-- Data provided --

═══

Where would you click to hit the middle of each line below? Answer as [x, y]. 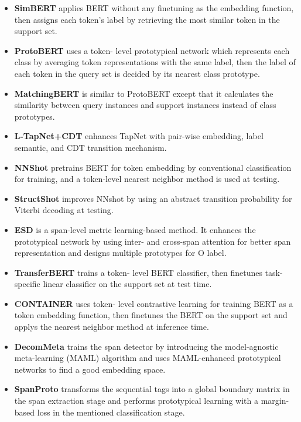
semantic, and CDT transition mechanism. [90, 147]
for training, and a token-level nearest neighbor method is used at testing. [147, 179]
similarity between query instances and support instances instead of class [145, 105]
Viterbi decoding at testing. [64, 210]
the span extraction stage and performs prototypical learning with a [136, 401]
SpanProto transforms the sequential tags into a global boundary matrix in [152, 389]
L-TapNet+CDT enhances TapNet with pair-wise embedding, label [139, 136]
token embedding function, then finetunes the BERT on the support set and [151, 315]
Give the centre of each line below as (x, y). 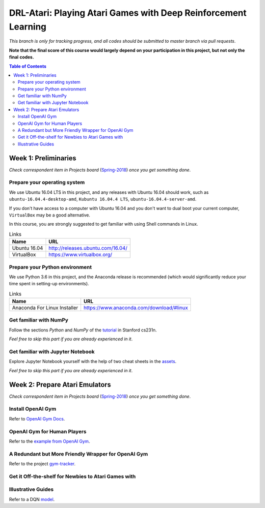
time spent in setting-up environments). (49, 284)
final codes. (22, 57)
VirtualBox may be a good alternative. (50, 215)
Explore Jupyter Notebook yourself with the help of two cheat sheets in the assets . (93, 361)
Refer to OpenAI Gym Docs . (37, 418)
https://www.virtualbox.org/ (80, 255)
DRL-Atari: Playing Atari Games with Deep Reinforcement (128, 13)
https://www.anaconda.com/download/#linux (136, 308)
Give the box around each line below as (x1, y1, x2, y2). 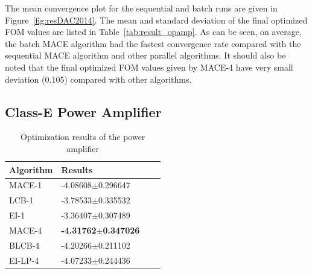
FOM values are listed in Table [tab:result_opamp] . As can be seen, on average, (5, 25, 302, 38)
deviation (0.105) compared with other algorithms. (5, 72, 192, 85)
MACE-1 (9, 179, 42, 191)
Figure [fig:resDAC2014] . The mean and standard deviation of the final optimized (5, 13, 308, 26)
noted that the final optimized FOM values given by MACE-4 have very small (5, 60, 293, 73)
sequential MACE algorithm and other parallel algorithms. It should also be (5, 49, 286, 62)
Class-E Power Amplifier (5, 102, 162, 121)
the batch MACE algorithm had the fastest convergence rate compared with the (5, 37, 301, 49)
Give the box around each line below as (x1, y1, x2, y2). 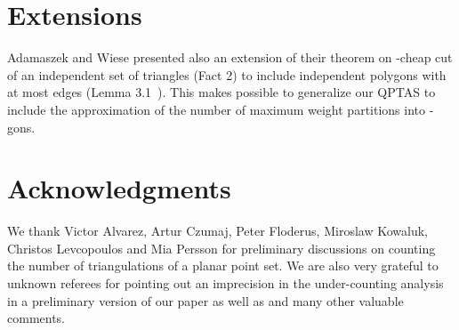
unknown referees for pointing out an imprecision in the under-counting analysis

═══

-- Task description --
Copy the lines of the records, beginning where the line containing "https://www.anaconda.com/download/#linux (136, 308)" appears and continuing through the final line, exactly and with no pictures.

-- Written reply --
https://www.anaconda.com/download/#linux (136, 308)
Give the box around each line below as (x1, y1, x2, y2). 
FOM values are listed in Table [tab:result_opamp] . As can be seen, on average, (5, 25, 302, 38)
deviation (0.105) compared with other algorithms. (5, 72, 192, 85)
MACE-1 (9, 179, 42, 191)
Figure [fig:resDAC2014] . The mean and standard deviation of the final optimized (5, 13, 308, 26)
noted that the final optimized FOM values given by MACE-4 have very small (5, 60, 293, 73)
sequential MACE algorithm and other parallel algorithms. It should also be (5, 49, 286, 62)
Class-E Power Amplifier (5, 102, 162, 121)
the batch MACE algorithm had the fastest convergence rate compared with the (5, 37, 301, 49)
Give the box around each line below as (x1, y1, x2, y2). 
unknown referees for pointing out an imprecision in the under-counting analysis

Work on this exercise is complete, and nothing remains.